Bill studied pure maths at Warwick but has been tiptoeing towards the ‘applied side’ ever since.

I am a first year PhD student under the supervision of Marcel Ortgiese and Tim Rogers. My core mathematical interests are interacting particle systems and evolutionary games. I am interested in (too) many areas of applied maths so have also gained some working knowledge of Bayesian inference, inverse problems, statistical physics during my time at SAMBa.

Before SAMBa I studied maths at Warwick and Bristol, undertaking research projects on percolation theory and graph embeddings, respectively.

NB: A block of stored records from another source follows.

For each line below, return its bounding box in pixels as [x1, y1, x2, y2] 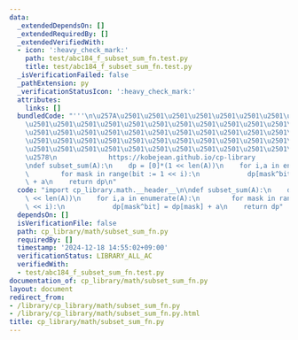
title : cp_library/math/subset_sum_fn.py [9, 318, 165, 327]
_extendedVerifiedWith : [17, 37, 105, 47]
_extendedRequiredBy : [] [17, 29, 109, 38]
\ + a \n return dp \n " [25, 178, 117, 187]
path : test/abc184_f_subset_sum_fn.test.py [25, 54, 189, 63]
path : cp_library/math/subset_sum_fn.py [17, 227, 169, 236]
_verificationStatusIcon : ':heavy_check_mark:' [17, 87, 197, 96]
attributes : [17, 95, 62, 104]

Any probabilistic or statistical problem with a discrete flavour is extremely likely to appeal to me.

Outside of maths I enjoy playing piano, Texas Hold ‘em and Pot Limit Omaha, sports and games which require good balance; reading fiction; watching films. The Eight Mountains (2023) is a film I saw recently and really liked.

Research project title:
Interacting particle systems with an infinite type space.

Supervisor(s):
Marcel Ortgiese, Tim Rogers

Project description:

My PhD project will examine interacting particle systems (IPSs) which have an infinite type space. Evolutionary games in which each particle can take any mixed strategy can often be considered as IPSs with an infinite type space. Here, the strategy a particle takes defines the particle type. Equations for the dynamics of such systems (replicator dynamics for instance) obtained by taking the number of particles to infinity can obfuscate whether the particle population is (primarily) composed of a single mixed strategy (is “monomorphic”) or a mixture of pure strategies (is “polymorphic”). However, for finite stochastic systems either monomorphic or polymorphic populations can be favoured depending on the micro-dynamics! For starters, I want to find out when polymorphism is favoured and why.

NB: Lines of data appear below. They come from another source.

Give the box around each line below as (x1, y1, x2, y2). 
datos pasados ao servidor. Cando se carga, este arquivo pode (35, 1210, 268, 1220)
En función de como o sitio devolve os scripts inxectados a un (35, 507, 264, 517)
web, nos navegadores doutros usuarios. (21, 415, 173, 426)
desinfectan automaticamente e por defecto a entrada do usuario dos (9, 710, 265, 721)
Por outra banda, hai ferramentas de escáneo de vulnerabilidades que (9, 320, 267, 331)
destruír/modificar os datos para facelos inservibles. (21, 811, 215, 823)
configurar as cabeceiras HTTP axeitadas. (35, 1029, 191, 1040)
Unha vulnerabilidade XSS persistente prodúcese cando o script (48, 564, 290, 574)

For readers who didn’t follow much of the above I aim to provide essential context below. Namely, I explain what is meant by type space and give an example of an IPS.

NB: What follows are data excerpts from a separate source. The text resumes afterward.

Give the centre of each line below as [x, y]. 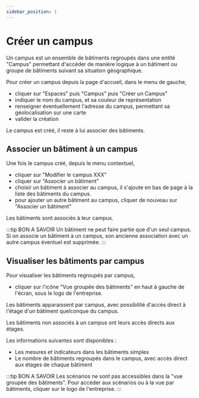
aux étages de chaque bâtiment [53, 365]
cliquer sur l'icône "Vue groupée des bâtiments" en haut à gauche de [99, 287]
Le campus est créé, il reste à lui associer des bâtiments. [76, 130]
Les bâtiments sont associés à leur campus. [60, 218]
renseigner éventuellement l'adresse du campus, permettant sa [92, 106]
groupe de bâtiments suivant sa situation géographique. [75, 70]
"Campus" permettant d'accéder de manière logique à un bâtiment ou [92, 64]
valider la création [37, 119]
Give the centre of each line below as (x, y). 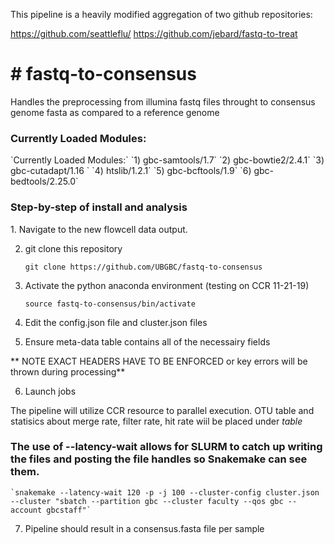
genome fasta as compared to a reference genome (115, 112)
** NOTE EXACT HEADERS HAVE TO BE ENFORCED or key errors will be (159, 361)
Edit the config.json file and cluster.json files (116, 322)
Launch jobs (50, 391)
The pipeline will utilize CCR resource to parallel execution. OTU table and (162, 410)
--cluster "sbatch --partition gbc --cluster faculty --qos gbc (147, 501)
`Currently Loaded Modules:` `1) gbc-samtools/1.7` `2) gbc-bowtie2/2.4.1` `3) (167, 160)
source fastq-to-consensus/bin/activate (110, 304)
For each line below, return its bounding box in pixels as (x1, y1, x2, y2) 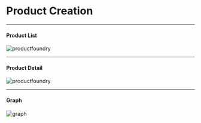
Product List (6, 32, 37, 39)
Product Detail (6, 64, 43, 71)
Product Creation (6, 4, 93, 18)
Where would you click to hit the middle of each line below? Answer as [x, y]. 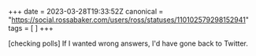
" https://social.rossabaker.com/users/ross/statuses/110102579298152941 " [129, 20]
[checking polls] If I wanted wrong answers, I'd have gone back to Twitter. [128, 43]
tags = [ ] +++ [31, 28]
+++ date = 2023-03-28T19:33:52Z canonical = [86, 11]

Imagine the two-dimensional integer lattice for which a coloured dot (i.e. particle) has been placed at every lattice point. The type space is set of all possible colours (i.e. types) each particle can take. Consider a finite type space {red, blue} to begin with, that is, imagine each particle is coloured either red or blue. Our particles will not move, but they can change type (i.e. colour) over time. Only particles which are neighbours on the lattice can directly affect each other’s type, and only according to some collection of interaction rules we specify beforehand. One classic interaction rule involves every particle having their own Poisson clock and copying the type of a neighbour chosen at random whenever their clock rings. When these Poisson clocks are independent and have the same rate an IPS called the voter model is obtained. Imagine starting the voter model with particles in a red-blue chessboard arrangement. Large regions of a single colour will form and merge as time progresses.